И еще: немного говорил Грацианов, да много сказал. Ишь ведь: «ведет себя несвойственно званию» — как это понимать? Например, хоть бы я. Земли я лично не пашу, ремеслом никаким не занимаюсь, просто сижу и совсем ничего не делаю — кажется, что это званию моему не несвойственно? А между тем несомненно, что, говоря свои жестокие слова, он имел в виду именно меня. Уж не унылость ли моя ввела его в заблуждение? Имеет, дескать, постоянно унылый вид и этим других не только от дела, но даже от пищи отбивает… Господи помилуй! Да после того как меня «обидели», какой же вид более приличествует моему званию, как не унылый! Меня «обижают», а я буду суетиться, предлагать услуги и ликовать… ни за что! Назло буду слезы лить — гляди!.. Однако и это вещь поправимая, если умненько со мной поступить. Я уныл, но могу и паки возвеселиться. Куплю гитару и «Самоновейший песенник», и когда Колупаев, в сопровождении подносчиков и иных кабацких чинов, придут топить меня, яко «умника», я предъявлю ему вещественные доказательства и возглашу: я совсем не «умник», но такой же курицын сын, как и вы все! И при этом, пожалуй, такое еще слово вымолвлю, что они шапки передо мной снимут! Что нужно, чтобы произвести во мне подобное превращение? — нужно очень немногое: приказать. Прикажете унылый вид прекратить — и я прекращу.

Вообще, я не понимаю, из чего Грацианов тревожит себя и хлопочет. Вместо того чтоб гневаться, полемизировать, ссылаться на свидетельство граждан ретирадных мест и даже «под рукой» скрежетать зубами, объявил бы прямо: веселися, храбрый росс! — давным бы давно я трепака отхватывал. Да и этого не надо, совсем ничего не надо. Просто надлежит оставить меня в жертву унылости — только и всего. Ибо повторяю: ежели бы и в самом деле унылостью моею я хотел намекнуть, что «хорохорюсь», «кажу кукиш в кармане», — эка важность! Кажу так кажу, хорохорюсь так хорохорюсь — пущай!

Из всего вышеписанного всякий может заключить, что я и сам не весьма отличного о себе мнения. Ибо что же может быть менее лестно: человек «артачится», «фордыбачит», а его не токмо за это не бьют, но даже и внимания никакого на это не обращают? Однако ж и тут загвоздка есть. Говорят, будто бы это «не отличное мнение» касается не столько самого меня, сколько тех тенет, в которых я от рождения путаюсь. Вот, мол, какая тут затаенная мысль. Но ежели это и так — эка важность! Были бы тенета, а там, как я о них «промежду себя» полагаю, — это потом как-нибудь на досуге разберется. А покуда: веселися, храбрый росс! — и шабаш.

До меня даже такие слухи доходят, будто бы Грацианов ночей из-за меня не спит. Говорят, будто он так выражается: кабы у меня в стану всё такие «граждане» жили, как Колупаев да Разуваев, — я был бы поперек себя толще, а то вот принесла нелегкая эту «заразу»… И при последних словах будто бы заводит глаза в сторону Монрепо…

А я, признаюсь, на его месте все бы спал. Спал бы да тучнел, да во сне от времени до времени бредил: веселися, храбрый росс! И достаточно.
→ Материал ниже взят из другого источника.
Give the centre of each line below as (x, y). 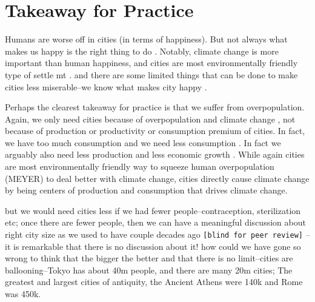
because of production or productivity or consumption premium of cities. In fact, (155, 131)
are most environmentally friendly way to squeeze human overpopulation (140, 166)
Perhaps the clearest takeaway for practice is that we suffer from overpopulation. (155, 107)
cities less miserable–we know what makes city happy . (106, 86)
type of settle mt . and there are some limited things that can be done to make (151, 74)
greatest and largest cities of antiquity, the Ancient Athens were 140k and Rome (154, 282)
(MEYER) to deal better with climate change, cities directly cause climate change (157, 178)
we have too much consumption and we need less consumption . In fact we (143, 142)
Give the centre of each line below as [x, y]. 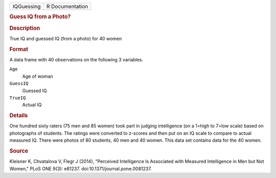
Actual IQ [32, 105]
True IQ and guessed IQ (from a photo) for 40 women [66, 38]
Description [25, 28]
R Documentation [67, 6]
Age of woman [38, 76]
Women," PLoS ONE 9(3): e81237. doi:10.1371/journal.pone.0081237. [80, 168]
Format [19, 49]
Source [19, 151]
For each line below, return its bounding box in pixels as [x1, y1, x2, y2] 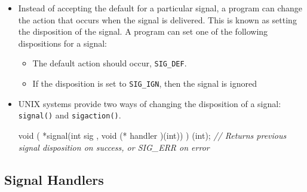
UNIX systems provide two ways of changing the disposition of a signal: [18, 97, 281, 109]
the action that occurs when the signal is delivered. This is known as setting [18, 13, 297, 26]
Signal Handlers [4, 170, 104, 188]
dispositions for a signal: [18, 36, 107, 49]
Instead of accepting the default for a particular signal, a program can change [18, 2, 302, 14]
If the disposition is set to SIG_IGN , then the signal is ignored [32, 77, 257, 90]
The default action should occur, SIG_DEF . [32, 57, 187, 69]
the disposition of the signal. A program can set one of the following [18, 25, 268, 38]
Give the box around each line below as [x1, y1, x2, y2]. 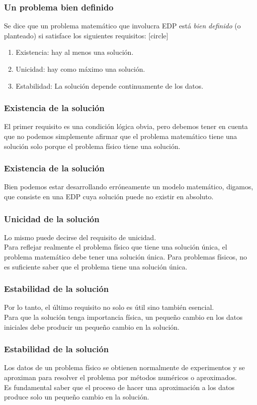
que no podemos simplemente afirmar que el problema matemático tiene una [4, 131, 237, 141]
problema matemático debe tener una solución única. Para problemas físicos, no [4, 252, 247, 262]
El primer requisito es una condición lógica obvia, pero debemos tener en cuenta [4, 121, 248, 132]
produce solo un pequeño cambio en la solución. [4, 392, 149, 402]
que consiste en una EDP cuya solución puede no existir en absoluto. [4, 191, 214, 201]
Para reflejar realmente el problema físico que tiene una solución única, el [4, 242, 227, 252]
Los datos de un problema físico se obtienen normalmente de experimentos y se [4, 362, 245, 373]
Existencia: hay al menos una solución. [15, 47, 134, 57]
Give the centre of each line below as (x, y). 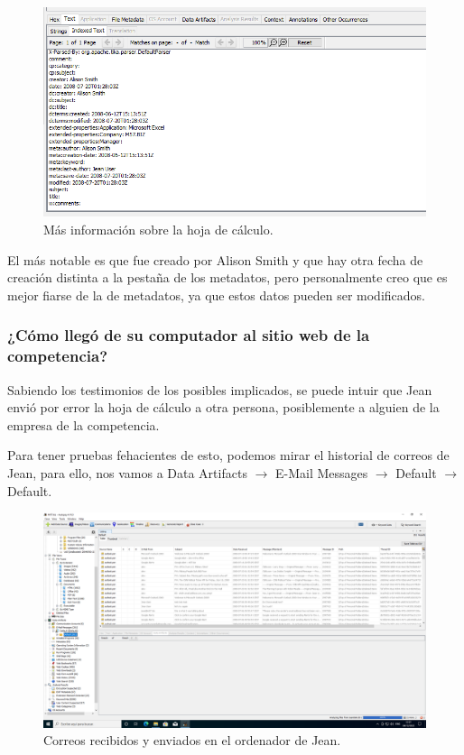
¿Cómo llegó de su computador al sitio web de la (189, 335)
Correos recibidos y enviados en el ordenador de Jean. (192, 740)
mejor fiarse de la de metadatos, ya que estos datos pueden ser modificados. (216, 295)
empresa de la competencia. (84, 424)
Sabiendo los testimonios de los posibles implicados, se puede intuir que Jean (220, 389)
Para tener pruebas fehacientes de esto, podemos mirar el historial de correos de (228, 455)
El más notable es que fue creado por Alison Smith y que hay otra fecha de (215, 259)
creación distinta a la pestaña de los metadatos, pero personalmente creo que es (227, 277)
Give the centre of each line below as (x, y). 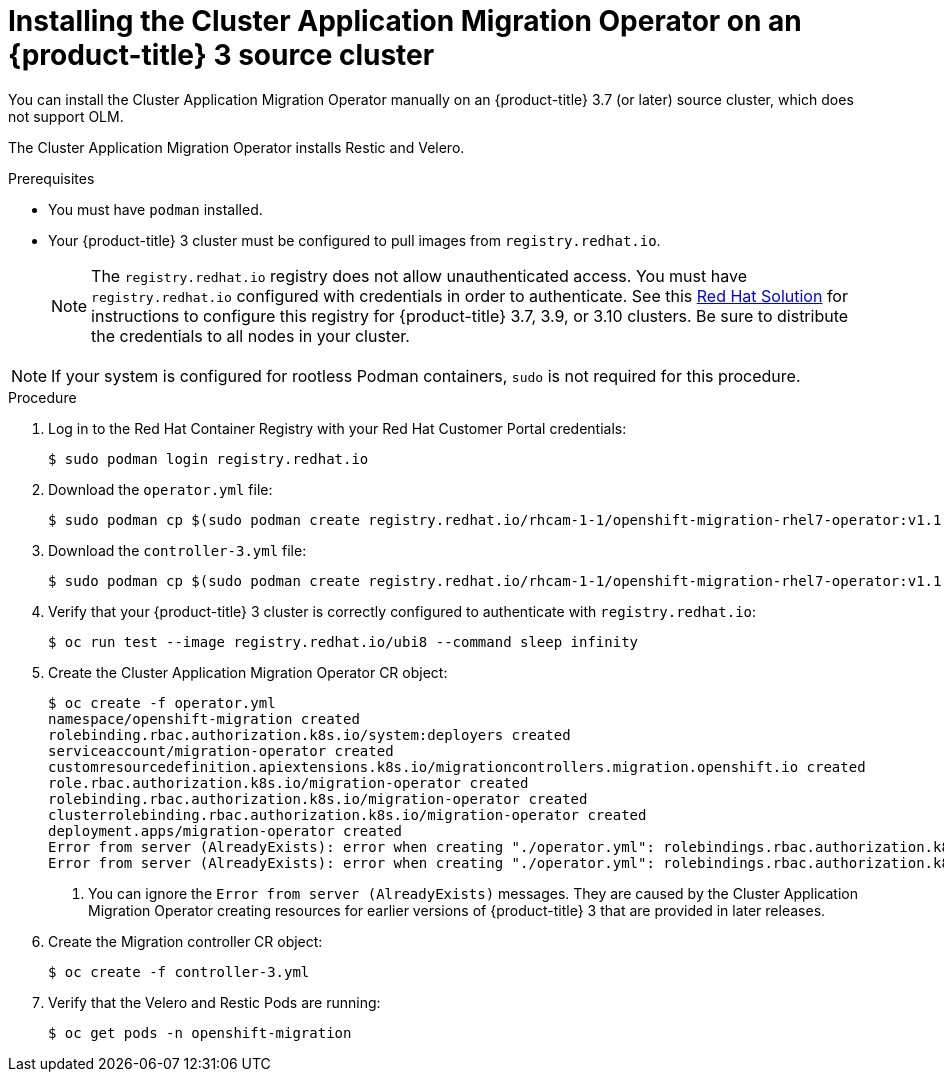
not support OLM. (66, 116)
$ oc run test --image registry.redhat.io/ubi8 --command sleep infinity (343, 641)
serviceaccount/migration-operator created (221, 750)
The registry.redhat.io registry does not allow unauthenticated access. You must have (419, 275)
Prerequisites (51, 178)
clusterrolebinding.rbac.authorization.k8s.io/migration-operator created (347, 814)
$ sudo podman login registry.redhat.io (208, 458)
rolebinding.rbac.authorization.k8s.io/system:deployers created (309, 734)

Сам себя человек изнуряет, сам развращает свою фантазию до того, что она начинает творить неизглаголаемая, сам сны наяву видит — да еще жалобы приносит! Ах, ты… Вот и сказал бы, кто ты таков, и нужно бы сказать, а боюсь — каких еще доказательств нужно для беспрепятственности спанья!
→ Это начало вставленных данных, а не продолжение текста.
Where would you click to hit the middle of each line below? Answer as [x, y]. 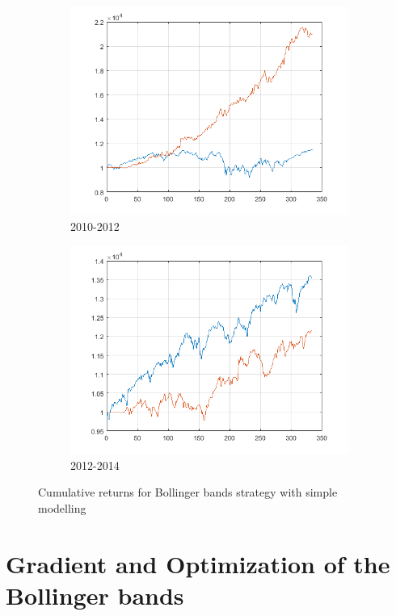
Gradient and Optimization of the [198, 563]
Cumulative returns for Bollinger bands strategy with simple [188, 492]
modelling [62, 507]
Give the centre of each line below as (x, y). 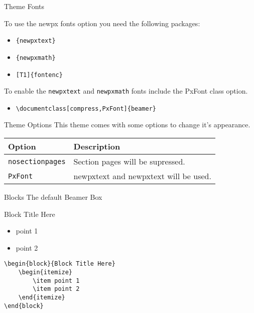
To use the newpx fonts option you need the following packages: (102, 23)
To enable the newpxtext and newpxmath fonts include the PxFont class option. (126, 91)
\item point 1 (56, 281)
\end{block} (24, 306)
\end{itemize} (42, 298)
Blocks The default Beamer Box (53, 197)
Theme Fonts (24, 6)
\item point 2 (56, 289)
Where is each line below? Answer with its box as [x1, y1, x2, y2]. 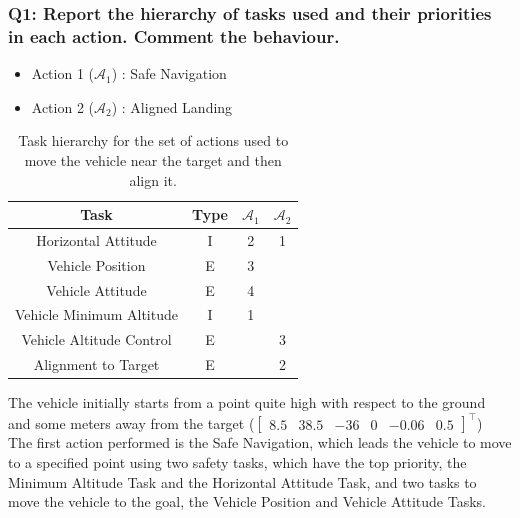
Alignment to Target [33, 354, 160, 375]
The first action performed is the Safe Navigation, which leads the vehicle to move [8, 432, 512, 453]
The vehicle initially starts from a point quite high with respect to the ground [8, 392, 486, 413]
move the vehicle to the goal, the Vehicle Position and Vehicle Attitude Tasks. [8, 491, 486, 512]
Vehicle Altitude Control [21, 329, 172, 350]
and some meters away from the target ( [8, 412, 255, 433]
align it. [129, 169, 177, 190]
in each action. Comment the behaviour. [8, 23, 340, 48]
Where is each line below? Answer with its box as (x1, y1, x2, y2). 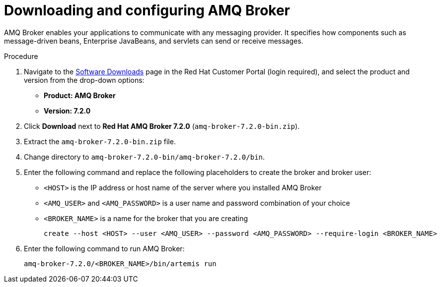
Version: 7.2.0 (44, 106, 91, 115)
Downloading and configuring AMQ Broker (4, 2, 291, 19)
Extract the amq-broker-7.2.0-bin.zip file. (24, 137, 176, 146)
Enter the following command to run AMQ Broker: (24, 244, 185, 253)
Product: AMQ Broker (44, 91, 116, 100)
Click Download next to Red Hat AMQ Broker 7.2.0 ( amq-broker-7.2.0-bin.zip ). (24, 121, 300, 130)
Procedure (4, 52, 38, 60)
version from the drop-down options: (24, 75, 145, 84)
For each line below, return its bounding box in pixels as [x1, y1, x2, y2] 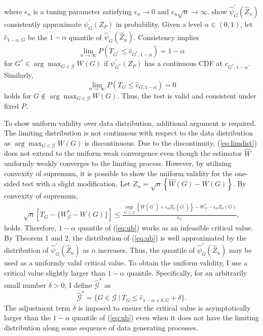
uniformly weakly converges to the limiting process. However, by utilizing [4, 158, 232, 169]
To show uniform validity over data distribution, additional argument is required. [4, 117, 256, 128]
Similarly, [4, 69, 33, 80]
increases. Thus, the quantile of [98, 245, 195, 255]
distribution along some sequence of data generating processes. [4, 322, 198, 332]
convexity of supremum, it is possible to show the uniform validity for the [4, 167, 233, 178]
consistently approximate [4, 18, 82, 29]
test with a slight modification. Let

Ничтожный я! ничтожный! ничтожный! Ваше благородие! господин Грацианов! как вы полагаете, легко ли с этаким эпитетом на свете жить?

«Ничтожный» — это подлежащее. А сказуемое — фюить! Связки — не полагается. Ведь вон он, мой синтаксис-то, каков! А ваше благородие еще почивать не изволите! Изволите говорить, зараза! Ах-ах-ах!